Received this coffee today. Roasting date was yesterday. When I opened the packet and help a cupped hand of beans to my nose, a deep sniff reveals disturbingly strong overtones of solvent. The closest I can think of is methylated spirit.

Am I going crazy? Or is something wrong with these beans?

Wife just pointed out that they were "Mexican Water" decaffeinated. For some reason I thought they were Swiss water. Anyone know what process Mexican water is?


----------



## ChiarasDad

I had the impression that the Mexican process was solvent-free like the Swiss process, though I never looked into the details. Mexican-decaffeinated beans have always tasted quite good to me (to the point where I seek out decaffed-in-Mexico beans when buying decaf), so I don't know what to think about this.

Sweet Maria's, a purveyor of green coffee in California (and with a very informative website in general), has this page which describes Mexican Water as similar to the Swiss Water process.


----------



## Osh

Interesting reading. I always thought that the Swiss Water process was preferable, hence more costly. It seems that it affects the flavour, and the Mountain (or Mexican) Water process gives better results.


----------



## RisingPower

I must say, I'm surprised roasted beans have a solventy smell, especially since it would go decaf-> roasting so presumably any solvents would have been burnt off? Green beans however pretty much always smell strongly of solvents/aromatic compounds.

Be interesting to hear what you think of guatemalan in the cup. It is however, a really rich, gloopy, chocolatey taste.

I am wondering however, did it smell a bit like fizzy drink? If it was roasted yesterday you'd get the smell of carbonated beans like a fizzy drink as they would still be degassing (beans take at least 24 hours to degas).


----------



## Osh

I don't seem to be having any luck with these decaf beans at all. I'm having to grind very coarse, and the taste (and smell) is oh so sour. The Guatemalan was no better than the Colombian.
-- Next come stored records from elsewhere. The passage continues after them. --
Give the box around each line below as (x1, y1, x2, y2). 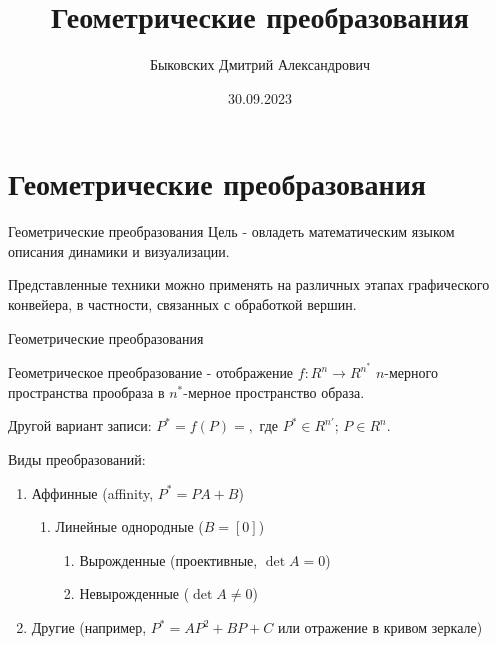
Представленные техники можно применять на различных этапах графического (8, 274, 490, 295)
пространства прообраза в (8, 381, 165, 402)
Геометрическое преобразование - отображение (8, 362, 294, 383)
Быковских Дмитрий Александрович (149, 54, 371, 75)
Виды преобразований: (8, 449, 146, 470)
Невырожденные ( (79, 583, 190, 604)
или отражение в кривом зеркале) (277, 617, 483, 638)
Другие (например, (31, 617, 147, 638)

At first I thought my technique had gone haywire so I dug out some regular beans which have been put in the deep freeze since the developement of my peptic ulcer, and the espressso was back to normal. On a different note, still experiencing some discomfort so it's obviously not healed yet - I really need to source some decent decaf beans.

I think I'll give Has Bean a miss for the moment. Can't fault their service though. Impeccable.


----------



## RisingPower

Osh said:


> I don't seem to be having any luck with these decaf beans at all. I'm having to grind very coarse, and the taste (and smell) is oh so sour. The Guatemalan was no better than the Colombian.
> 
> At first I thought my technique had gone haywire so I dug out some regular beans which have been put in the deep freeze since the developement of my peptic ulcer, and the espressso was back to normal. On a different note, still experiencing some discomfort so it's obviously not healed yet - I really need to source some decent decaf beans.
> 
> I think I'll give Has Bean a miss for the moment. Can't fault their service though. Impeccable.


That's really very odd indeed.

How long have the other beans been in the freezer? My guess is if they've been in there for a while, they're probably stale and what you see as being coarse, is in fact a typical grind for a very fresh coffee.

My question is a: grinder b: machine. What are they? I'd really be looking at the home-barista faq.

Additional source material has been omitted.